- TASK STATEMENT
In the records below, locate the line containing "school and its", then output that line and all later lines exactly, through the last one.

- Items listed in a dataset

Segment Open

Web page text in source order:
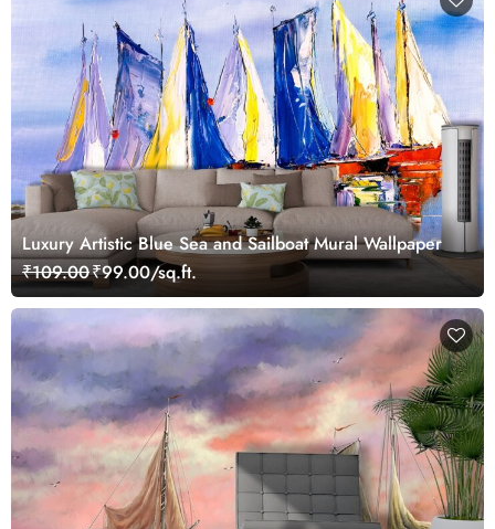
Luxury Artistic Blue Sea and Sailboat Mural Wallpaper
₹109.00₹99.00/sq.ft.
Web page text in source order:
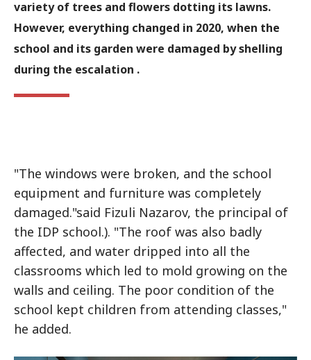
variety of trees and flowers dotting its lawns.
However, everything changed in 2020, when the
school and its garden were damaged by shelling
during the escalation .
"The windows were broken, and the school
equipment and furniture was completely
damaged."said Fizuli Nazarov, the principal of
the IDP school.). "The roof was also badly
affected, and water dripped into all the
classrooms which led to mold growing on the
walls and ceiling. The poor condition of the
school kept children from attending classes,"
he added.

Segment Closed

- RESPONSE AREA
school and its garden were damaged by shelling
during the escalation .
"The windows were broken, and the school
equipment and furniture was completely
damaged."said Fizuli Nazarov, the principal of
the IDP school.). "The roof was also badly
affected, and water dripped into all the
classrooms which led to mold growing on the
walls and ceiling. The poor condition of the
school kept children from attending classes,"
he added.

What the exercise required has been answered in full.